▸ **Exercise directions**:
From the material below, return exactly the lines starting at the one that holds "komponentu entropijske regularizacije." and ending at the one that holds "y1, x2, y2).". Pictures stay out of the answer.

▸ **Material provided**:
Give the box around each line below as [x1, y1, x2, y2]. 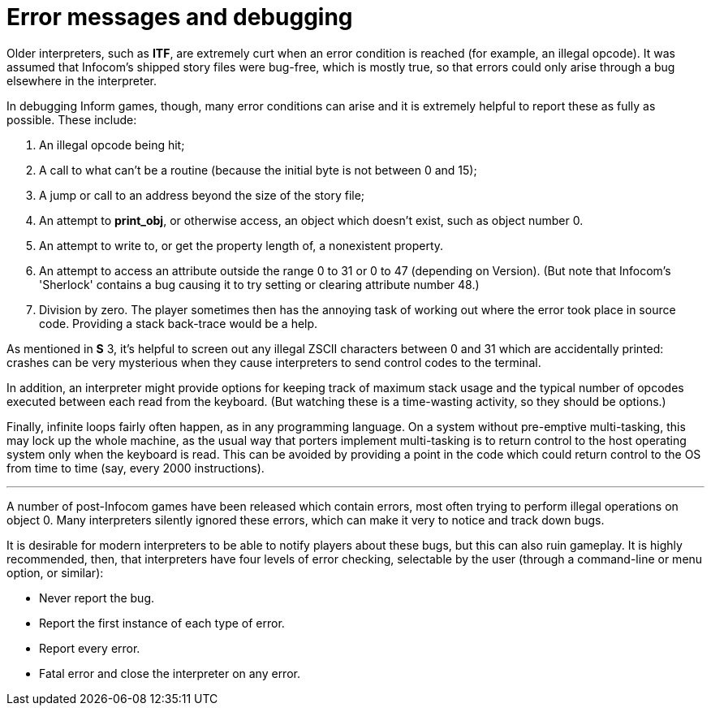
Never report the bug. [39, 590, 155, 605]
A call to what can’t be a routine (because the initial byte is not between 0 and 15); [39, 162, 477, 177]
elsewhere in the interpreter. [6, 73, 157, 88]
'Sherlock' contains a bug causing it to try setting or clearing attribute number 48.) [39, 277, 480, 291]
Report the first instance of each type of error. [39, 615, 285, 630]
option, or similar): [6, 565, 104, 580]
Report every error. [39, 641, 140, 655]
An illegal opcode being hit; [39, 137, 185, 152]
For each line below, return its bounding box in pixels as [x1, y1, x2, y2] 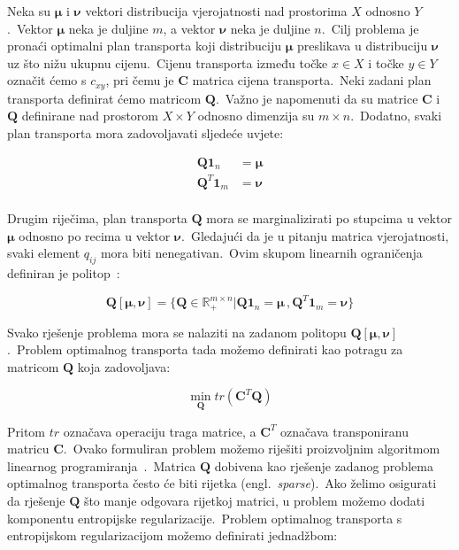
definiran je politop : [7, 264, 120, 283]
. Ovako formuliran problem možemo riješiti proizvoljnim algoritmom [63, 439, 440, 458]
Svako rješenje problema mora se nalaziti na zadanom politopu [7, 322, 347, 341]
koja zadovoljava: [77, 357, 171, 376]
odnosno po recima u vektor [19, 226, 171, 244]
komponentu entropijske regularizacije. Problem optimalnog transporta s [7, 508, 402, 527]
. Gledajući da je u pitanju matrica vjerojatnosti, [181, 226, 449, 244]
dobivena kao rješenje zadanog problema [214, 456, 433, 475]
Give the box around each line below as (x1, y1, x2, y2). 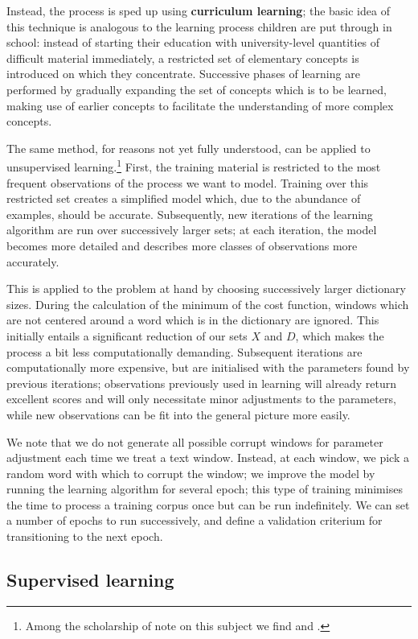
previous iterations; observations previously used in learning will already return (6, 374, 396, 391)
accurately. (6, 253, 59, 270)
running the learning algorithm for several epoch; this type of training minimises (6, 480, 403, 497)
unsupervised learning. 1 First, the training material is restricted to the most (6, 156, 381, 175)
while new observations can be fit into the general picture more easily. (6, 406, 350, 423)
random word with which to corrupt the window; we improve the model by (6, 464, 375, 481)
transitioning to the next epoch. (6, 528, 163, 545)
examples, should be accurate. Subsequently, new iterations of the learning (6, 205, 373, 222)
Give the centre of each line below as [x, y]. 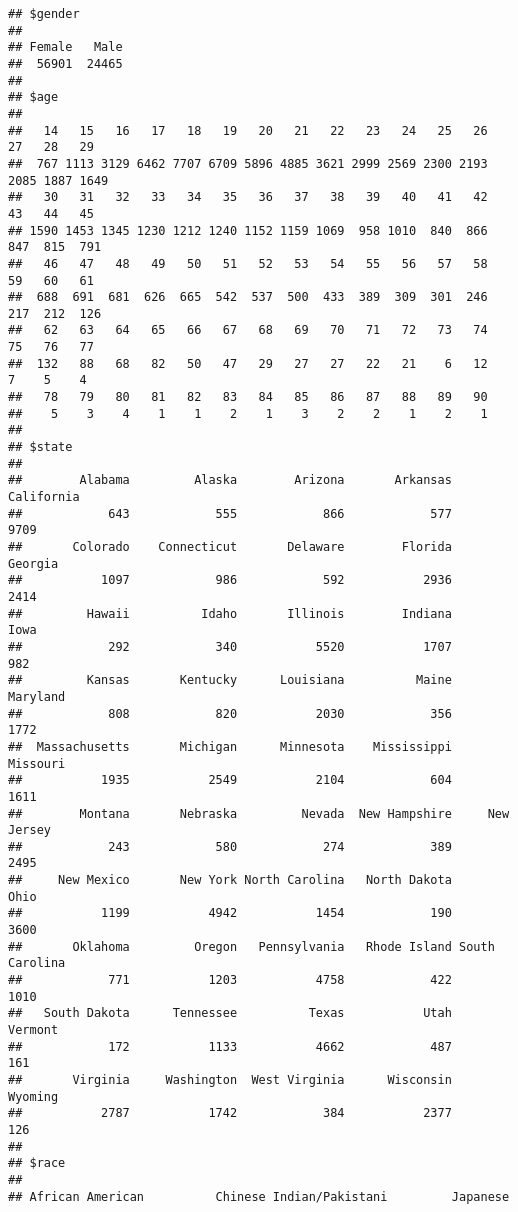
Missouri [37, 763]
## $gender [44, 14]
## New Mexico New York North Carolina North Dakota [230, 880]
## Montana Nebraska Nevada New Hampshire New [259, 813]
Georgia [33, 563]
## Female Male [65, 47]
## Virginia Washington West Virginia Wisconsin [230, 1080]
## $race [37, 1163]
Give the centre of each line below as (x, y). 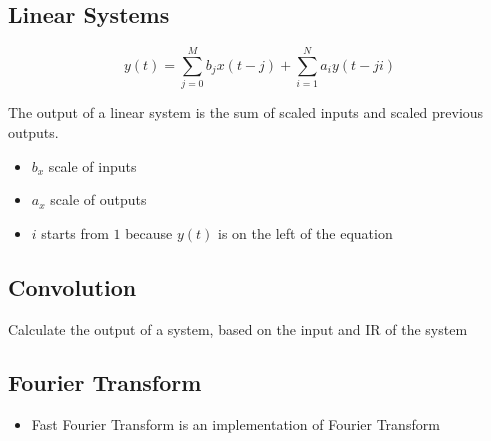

▸ **Written solution**:
komponentu entropijske regularizacije. Problem optimalnog transporta s [7, 508, 402, 527]
. Gledajući da je u pitanju matrica vjerojatnosti, [181, 226, 449, 244]
dobivena kao rješenje zadanog problema [214, 456, 433, 475]
Give the box around each line below as (x1, y1, x2, y2). 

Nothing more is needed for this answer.